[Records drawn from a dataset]

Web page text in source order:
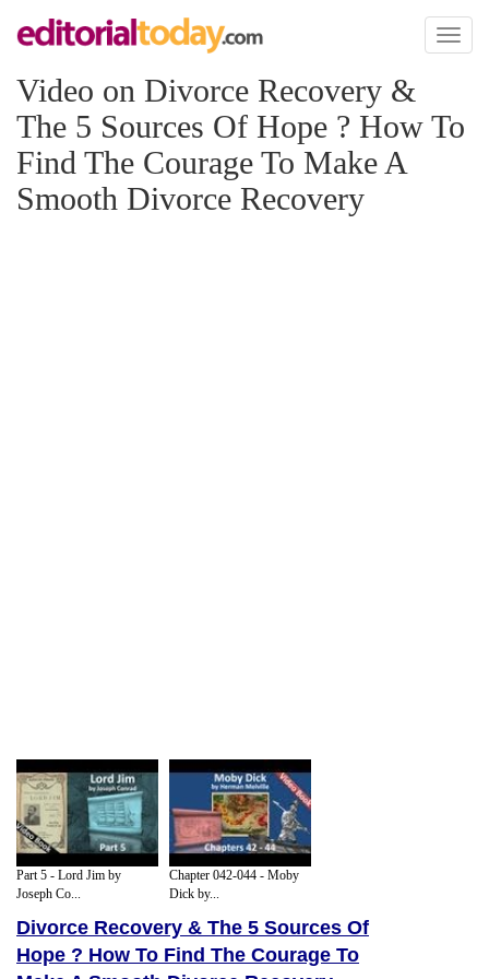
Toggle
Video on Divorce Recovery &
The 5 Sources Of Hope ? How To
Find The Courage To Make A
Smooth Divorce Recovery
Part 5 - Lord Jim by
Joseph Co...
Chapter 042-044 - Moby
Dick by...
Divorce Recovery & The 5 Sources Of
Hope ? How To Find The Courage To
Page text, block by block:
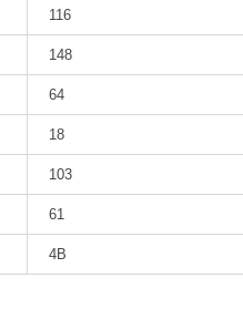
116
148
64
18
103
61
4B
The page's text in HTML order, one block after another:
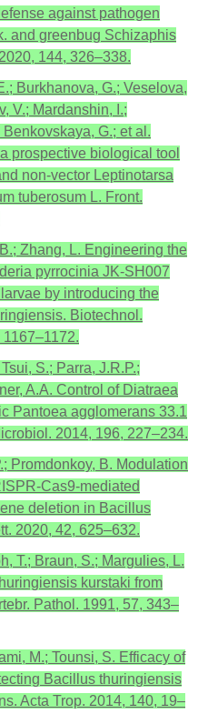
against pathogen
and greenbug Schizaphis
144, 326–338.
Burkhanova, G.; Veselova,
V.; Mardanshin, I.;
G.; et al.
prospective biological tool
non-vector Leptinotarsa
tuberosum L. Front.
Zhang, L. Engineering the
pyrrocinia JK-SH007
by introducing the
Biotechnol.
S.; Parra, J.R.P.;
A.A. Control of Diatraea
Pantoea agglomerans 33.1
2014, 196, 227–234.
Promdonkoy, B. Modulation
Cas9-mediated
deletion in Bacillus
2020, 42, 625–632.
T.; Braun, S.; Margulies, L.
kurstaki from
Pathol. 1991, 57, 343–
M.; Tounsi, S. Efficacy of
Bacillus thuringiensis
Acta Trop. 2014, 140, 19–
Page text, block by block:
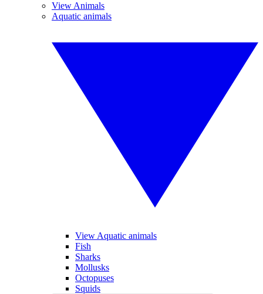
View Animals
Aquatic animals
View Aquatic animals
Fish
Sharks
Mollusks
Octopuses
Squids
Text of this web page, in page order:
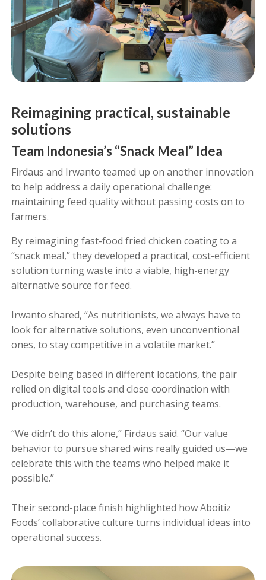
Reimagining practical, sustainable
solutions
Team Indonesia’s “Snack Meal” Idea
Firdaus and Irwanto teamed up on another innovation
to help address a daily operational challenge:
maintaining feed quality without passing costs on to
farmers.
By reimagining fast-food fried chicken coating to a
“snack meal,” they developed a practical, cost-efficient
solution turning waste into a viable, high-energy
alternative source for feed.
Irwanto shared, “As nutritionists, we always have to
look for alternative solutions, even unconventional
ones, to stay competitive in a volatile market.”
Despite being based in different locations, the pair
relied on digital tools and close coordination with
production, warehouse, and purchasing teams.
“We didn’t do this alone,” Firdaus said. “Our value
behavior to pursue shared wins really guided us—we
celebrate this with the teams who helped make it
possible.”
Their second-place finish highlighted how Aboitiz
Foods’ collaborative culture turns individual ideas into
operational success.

## PROBLEM TO SOLVE
Print out the records in full and exactly, dropping every picture.

## RESULT OF THE EXERCISE
Web page text in source order:
Toggle
Video on Divorce Recovery &
The 5 Sources Of Hope ? How To
Find The Courage To Make A
Smooth Divorce Recovery
Part 5 - Lord Jim by
Joseph Co...
Chapter 042-044 - Moby
Dick by...
Divorce Recovery & The 5 Sources Of
Hope ? How To Find The Courage To
Page text, block by block:
116
148
64
18
103
61
4B
The page's text in HTML order, one block after another:
against pathogen
and greenbug Schizaphis
144, 326–338.
Burkhanova, G.; Veselova,
V.; Mardanshin, I.;
G.; et al.
prospective biological tool
non-vector Leptinotarsa
tuberosum L. Front.
Zhang, L. Engineering the
pyrrocinia JK-SH007
by introducing the
Biotechnol.
S.; Parra, J.R.P.;
A.A. Control of Diatraea
Pantoea agglomerans 33.1
2014, 196, 227–234.
Promdonkoy, B. Modulation
Cas9-mediated
deletion in Bacillus
2020, 42, 625–632.
T.; Braun, S.; Margulies, L.
kurstaki from
Pathol. 1991, 57, 343–
M.; Tounsi, S. Efficacy of
Bacillus thuringiensis
Acta Trop. 2014, 140, 19–
Page text, block by block:
View Animals
Aquatic animals
View Aquatic animals
Fish
Sharks
Mollusks
Octopuses
Squids
Text of this web page, in page order:
Reimagining practical, sustainable
solutions
Team Indonesia’s “Snack Meal” Idea
Firdaus and Irwanto teamed up on another innovation
to help address a daily operational challenge:
maintaining feed quality without passing costs on to
farmers.
By reimagining fast-food fried chicken coating to a
“snack meal,” they developed a practical, cost-efficient
solution turning waste into a viable, high-energy
alternative source for feed.
Irwanto shared, “As nutritionists, we always have to
look for alternative solutions, even unconventional
ones, to stay competitive in a volatile market.”
Despite being based in different locations, the pair
relied on digital tools and close coordination with
production, warehouse, and purchasing teams.
“We didn’t do this alone,” Firdaus said. “Our value
behavior to pursue shared wins really guided us—we
celebrate this with the teams who helped make it
possible.”
Their second-place finish highlighted how Aboitiz
Foods’ collaborative culture turns individual ideas into
operational success.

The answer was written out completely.